In spite of the fact that the treatment of those who refused military service in this country was so much more severe than the manner with which the British government is reported to have dealt with this class of persons, that many people, including the Secretary of War, whose loyalty except to partisan minds was above suspicion, sought in the name of humanity to alleviate some of the conditions in our military prisons, it was not severe enough to satisfy these "fathers." It is doubtful if anything short of an auto da fe would have met their approval. Now no one believes that these simple farmers from the Northwest are such sadists at heart that they enjoy cruelty for its own sake. I imagine that the processes at work here are somewhat as follows:
The telltale phrase here is that these farmers sons "were dying in France." Patriotic motives rightly demanded that fathers yield their sons to the hardship and danger of battle, and while the sacrifice was made consciously, with willingness and even with pride in having done their painful duty, it was not accomplished without struggle—the unconscious resisted it. It could not be reconciled to so great a demand. In other words, these fathers, and probably many of their sons also, were unconsciously "conscientious objectors." Unconsciously they longed to evade this painful duty, but these longings were put aside, "repressed" as shameful and cowardly—that is, as unacceptable to conscious self-feeling. It was necessary to defend the ego against these longings. Compensation was demanded and found in the nation-wide recognition of the value of this patriotic sacrifice. Expressions of patriotic sentiment on the part of others, therefore, compensated the individual and enhanced his self-feeling.
Successful refusal anywhere to recognize the duty which consciously motivated this sacrifice strengthened the unconscious desire to evade it. The unconscious reasoning was something like this: "If those men got out of this thing, why should not we? Since we had to bear this loss, they must also. We have suffered for dutys sake. By making them suffer also, they will be forced to recognize this duty with which we defend ourselves against our sense of loss and desire to escape it." As a witness to the values against which the ego of these fathers has to struggle, the existence of the conscientious objector, in a less degree of suffering than their own, is as intolerable as their own "shameful and cowardly" unconscious longings. Hostility to the conscientious objector is thus a "projection" of their own inner conflict. By becoming a crowd, the members of this "Fathers Association" make it mutually possible to represent their hostility to conscientious objectors as something highly patriotic. Secretary Bakers alleged leniency to these hated persons is now not only an affront to these fathers, it is an affront to the entire nation.

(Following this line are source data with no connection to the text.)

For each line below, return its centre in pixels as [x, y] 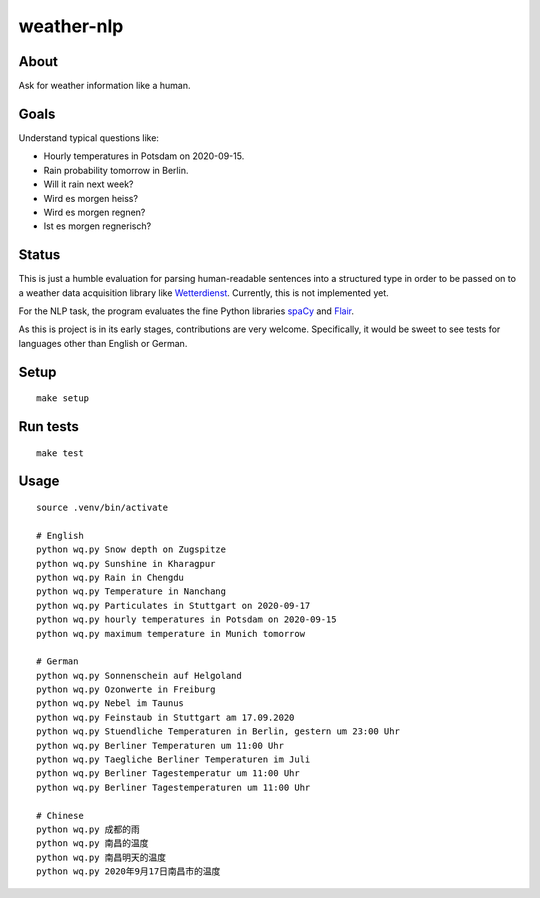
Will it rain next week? [88, 184]
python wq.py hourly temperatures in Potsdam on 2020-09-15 [186, 619]
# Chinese [60, 815]
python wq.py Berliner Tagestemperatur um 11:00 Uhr [168, 773]
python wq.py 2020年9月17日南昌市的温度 [128, 871]
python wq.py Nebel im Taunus [110, 703]
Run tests [48, 426]
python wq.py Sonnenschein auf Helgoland [139, 675]
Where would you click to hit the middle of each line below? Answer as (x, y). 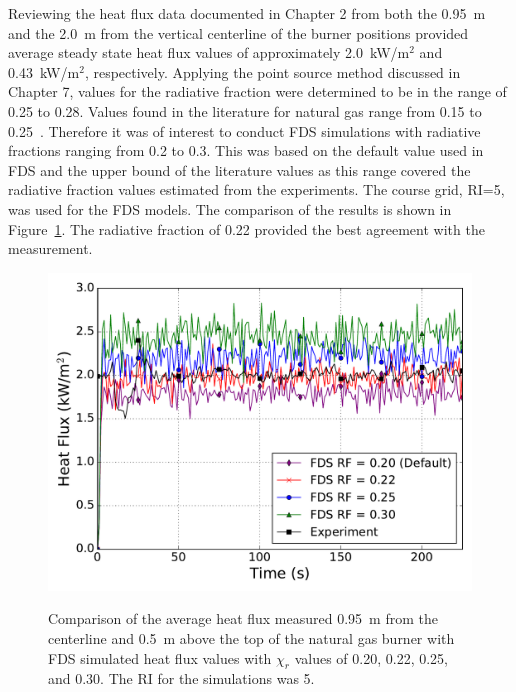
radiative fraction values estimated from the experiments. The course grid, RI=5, (256, 189)
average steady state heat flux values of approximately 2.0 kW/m (209, 52)
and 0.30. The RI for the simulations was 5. (181, 678)
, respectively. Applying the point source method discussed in (272, 71)
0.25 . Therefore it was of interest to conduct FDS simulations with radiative (244, 130)
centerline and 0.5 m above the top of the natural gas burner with (251, 637)
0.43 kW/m (44, 71)
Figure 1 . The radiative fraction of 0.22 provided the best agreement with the (246, 228)

Another and somewhat different example of the function of hatred in the service of the self-feeling is the following item, which throws some light on the motives of the race riots in Washington. This is, of course, a defense of but one of the crowds involved, but it is interesting psychologically.
Negro Editor Blames Whites for Race Riots.
Dr. W. F. B. DuBois, of 70 Fifth Avenue, editor of The Crisis, a magazine published in connection with the work of the National Association for the Advancement of the Colored People, yesterday attributed the race riots in Washington to the irritability of all people and the unsettling of many ideas caused by the war, to the influx of a large number of Southerners into Washington, and to the presence in that city of many of the representatives of the educated, well-dressed class of negroes which white racial antagonists dislike.
Washington policemen are notoriously unfriendly to the colored people, he added. Time and time again they stand by and witness a dispute between a white man and a negro, and when it is over and the negro has been beaten they arrest the negro, and not the white man who caused the trouble in the first place.
The colored editor pointed out the similarity between the present riots in Washington and the Atlanta riots which occurred about twelve years ago. In both places, he said, white hoodlums began rioting and killing negroes. When the latter became aroused and began to retaliate, the authorities stepped in and the rioting stopped.
Major J. E. Spingarn, acting treasurer of the National Association for the Advancement of the Colored People, said the soldiers and sailors who have been taking part in the rioting in Washington resent the new attitude of self-respect which the negro has assumed because of the part he played in the war.
"The soldiers," he said, "instead of fighting the negroes because the latter think better of themselves for having fought in the war, should respect them for having proved themselves such good fighters." (The italics are mine.)
It is quite possible that in most communities where such race riots occur certain members of the colored race are responsible to the extent that they have made themselves conspicuously offensive to their white neighbors.
But such individual cases, even where they exist, do not justify attacks upon hundreds of innocent people. And it must be said that in general the kind of people whose feelings of personal superiority can find no other social support than the mere fact that they happen to belong to the white race—and I think it will be found that the mobs who attack negroes are uniformly made of people who belong to this element—naturally find their self-feeling injured "if a nigger puts on airs." Their fiction is challenged; to accept the challenge would force upon the consciousness of such people a correct estimate of their own worth. Such an idea is unacceptable to consciousness. The presumptuous negroes who serve as such unpleasant reminders "must be put in their proper place"—that is, so completely under the feet of the white element in the community that the mere fact of being a white man may serve as a defense mechanism for just those members of our noble race who approach more closely to the social position of the colored element in our midst.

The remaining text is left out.